__Activity__
Could you please output all of the data exactly, without the images?

__Material for this exercise__

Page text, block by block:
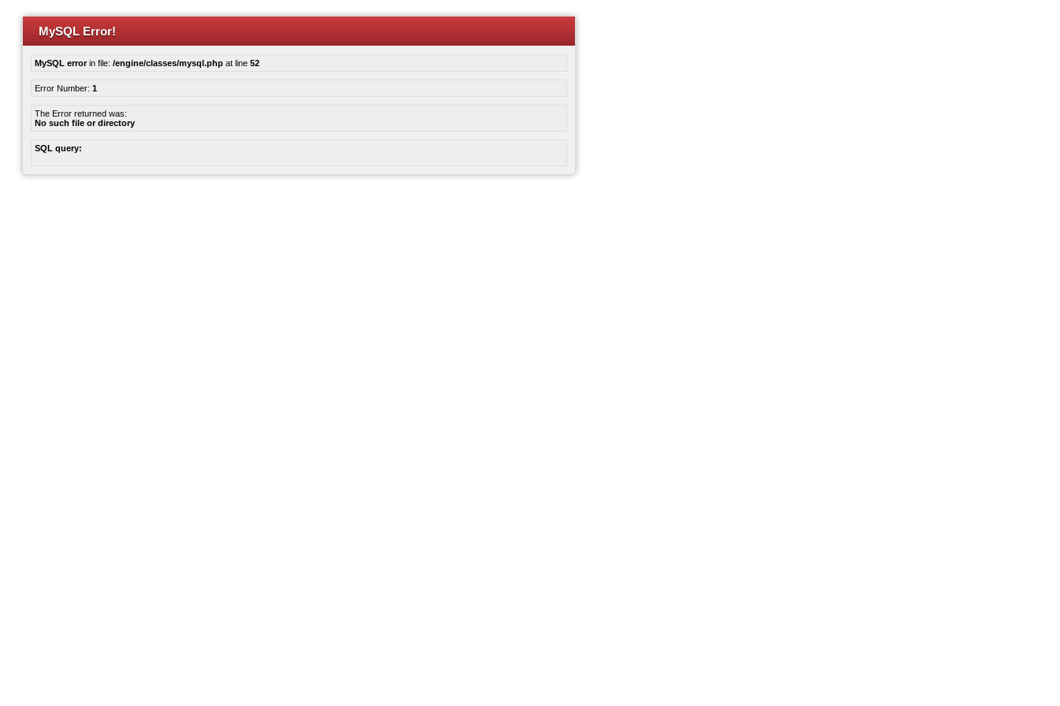
MySQL Error!
MySQL errorin file: /engine/classes/mysql.php at line 52
Error Number: 1
The Error returned was:
No such file or directory
SQL query:
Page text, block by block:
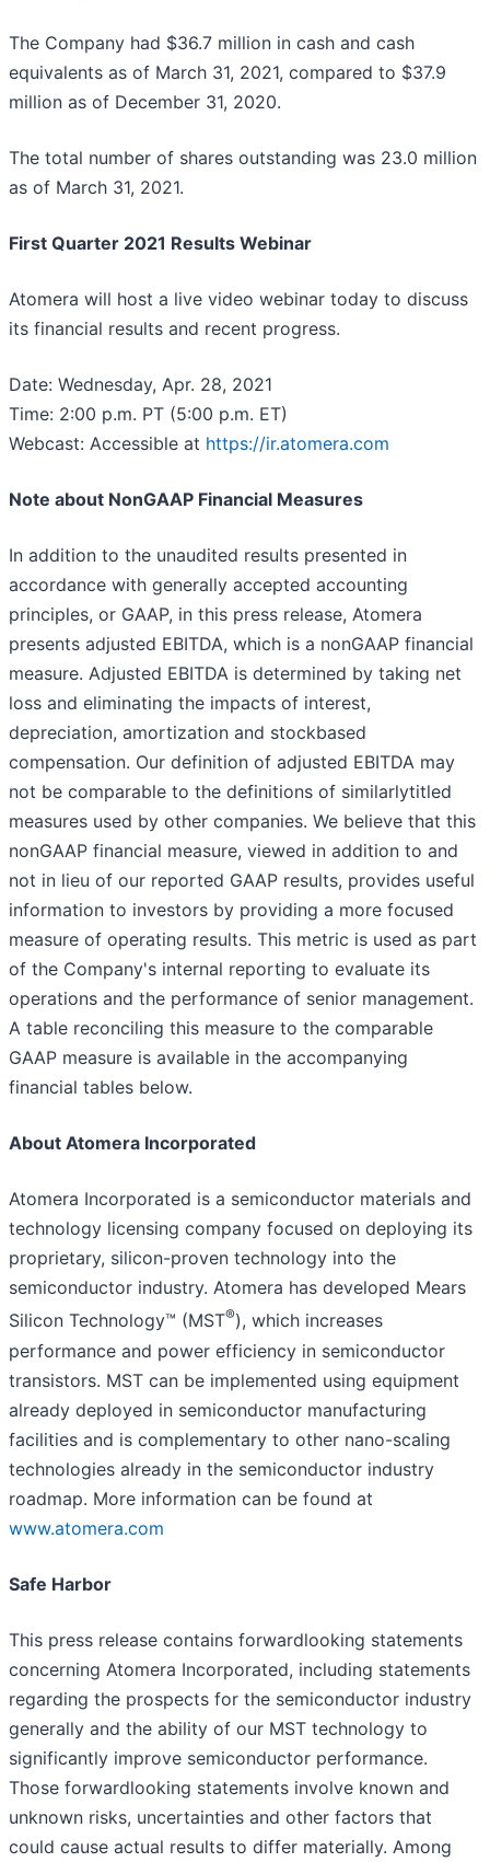
The Company had $36.7 million in cash and cash
equivalents as of March 31, 2021, compared to $37.9
million as of December 31, 2020.
The total number of shares outstanding was 23.0 million
as of March 31, 2021.
First Quarter 2021 Results Webinar
Atomera will host a live video webinar today to discuss
its financial results and recent progress.
Date: Wednesday, Apr. 28, 2021
Time: 2:00 p.m. PT (5:00 p.m. ET)
Webcast: Accessible at https://ir.atomera.com
Note about Non­GAAP Financial Measures
In addition to the unaudited results presented in
accordance with generally accepted accounting
principles, or GAAP, in this press release, Atomera
presents adjusted EBITDA, which is a non­GAAP financial
measure. Adjusted EBITDA is determined by taking net
loss and eliminating the impacts of interest,
depreciation, amortization and stock­based
compensation. Our definition of adjusted EBITDA may
not be comparable to the definitions of similarly­titled
measures used by other companies. We believe that this
non­GAAP financial measure, viewed in addition to and
not in lieu of our reported GAAP results, provides useful
information to investors by providing a more focused
measure of operating results. This metric is used as part
of the Company's internal reporting to evaluate its
operations and the performance of senior management.
A table reconciling this measure to the comparable
GAAP measure is available in the accompanying
financial tables below.
About Atomera Incorporated
Atomera Incorporated is a semiconductor materials and
technology licensing company focused on deploying its
proprietary, silicon-proven technology into the
semiconductor industry. Atomera has developed Mears
Silicon Technology™ (MST®), which increases
performance and power efficiency in semiconductor
transistors. MST can be implemented using equipment
already deployed in semiconductor manufacturing
facilities and is complementary to other nano-scaling
technologies already in the semiconductor industry
roadmap. More information can be found at
www.atomera.com
Safe Harbor
This press release contains forward­looking statements
concerning Atomera Incorporated, including statements
regarding the prospects for the semiconductor industry
generally and the ability of our MST technology to
significantly improve semiconductor performance.
Those forward­looking statements involve known and
unknown risks, uncertainties and other factors that
could cause actual results to differ materially. Among
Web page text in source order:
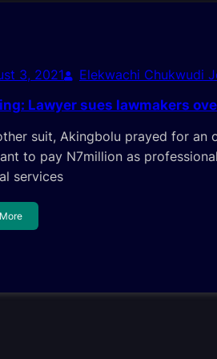
3, 2021
Elekwachi Chukwudi
Lawyer sues lawmakers
suit, Akingbolu prayed for an
to pay N7million as
services
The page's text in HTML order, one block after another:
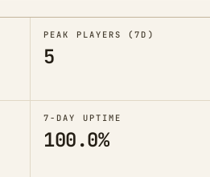
PEAK PLAYERS (7D)
5
7-DAY UPTIME
100.0%
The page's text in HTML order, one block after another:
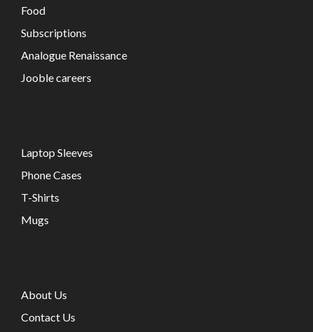
Food
Subscriptions
Analogue Renaissance
Jooble careers
Laptop Sleeves
Phone Cases
T-Shirts
Mugs
About Us
Contact Us
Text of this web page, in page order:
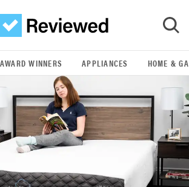
GO
AWARD WINNERS APPLIANCES HOME &
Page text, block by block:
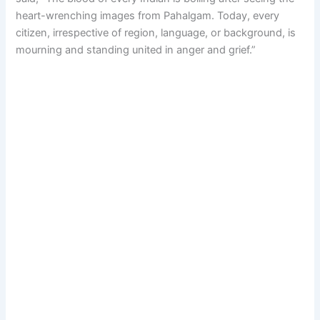
heart-wrenching images from Pahalgam. Today, every
citizen, irrespective of region, language, or background, is
mourning and standing united in anger and grief.”
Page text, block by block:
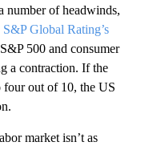
number of headwinds,
S&P Global Rating’s
500 and consumer
a contraction. If the
four out of 10, the US
market isn’t as

__Solution to this exercise__
Page text, block by block:
MySQL Error!
MySQL errorin file: /engine/classes/mysql.php at line 52
Error Number: 1
The Error returned was:
No such file or directory
SQL query:
Page text, block by block:
The Company had $36.7 million in cash and cash
equivalents as of March 31, 2021, compared to $37.9
million as of December 31, 2020.
The total number of shares outstanding was 23.0 million
as of March 31, 2021.
First Quarter 2021 Results Webinar
Atomera will host a live video webinar today to discuss
its financial results and recent progress.
Date: Wednesday, Apr. 28, 2021
Time: 2:00 p.m. PT (5:00 p.m. ET)
Webcast: Accessible at https://ir.atomera.com
Note about Non­GAAP Financial Measures
In addition to the unaudited results presented in
accordance with generally accepted accounting
principles, or GAAP, in this press release, Atomera
presents adjusted EBITDA, which is a non­GAAP financial
measure. Adjusted EBITDA is determined by taking net
loss and eliminating the impacts of interest,
depreciation, amortization and stock­based
compensation. Our definition of adjusted EBITDA may
not be comparable to the definitions of similarly­titled
measures used by other companies. We believe that this
non­GAAP financial measure, viewed in addition to and
not in lieu of our reported GAAP results, provides useful
information to investors by providing a more focused
measure of operating results. This metric is used as part
of the Company's internal reporting to evaluate its
operations and the performance of senior management.
A table reconciling this measure to the comparable
GAAP measure is available in the accompanying
financial tables below.
About Atomera Incorporated
Atomera Incorporated is a semiconductor materials and
technology licensing company focused on deploying its
proprietary, silicon-proven technology into the
semiconductor industry. Atomera has developed Mears
Silicon Technology™ (MST®), which increases
performance and power efficiency in semiconductor
transistors. MST can be implemented using equipment
already deployed in semiconductor manufacturing
facilities and is complementary to other nano-scaling
technologies already in the semiconductor industry
roadmap. More information can be found at
www.atomera.com
Safe Harbor
This press release contains forward­looking statements
concerning Atomera Incorporated, including statements
regarding the prospects for the semiconductor industry
generally and the ability of our MST technology to
significantly improve semiconductor performance.
Those forward­looking statements involve known and
unknown risks, uncertainties and other factors that
could cause actual results to differ materially. Among
Web page text in source order:
3, 2021
Elekwachi Chukwudi
Lawyer sues lawmakers
suit, Akingbolu prayed for an
to pay N7million as
services
The page's text in HTML order, one block after another:
PEAK PLAYERS (7D)
5
7-DAY UPTIME
100.0%
The page's text in HTML order, one block after another:
Food
Subscriptions
Analogue Renaissance
Jooble careers
Laptop Sleeves
Phone Cases
T-Shirts
Mugs
About Us
Contact Us
Text of this web page, in page order:
GO
AWARD WINNERS APPLIANCES HOME &
Page text, block by block:
heart-wrenching images from Pahalgam. Today, every
citizen, irrespective of region, language, or background, is
mourning and standing united in anger and grief.”
Page text, block by block:
number of headwinds,
S&P Global Rating’s
500 and consumer
a contraction. If the
four out of 10, the US
market isn’t as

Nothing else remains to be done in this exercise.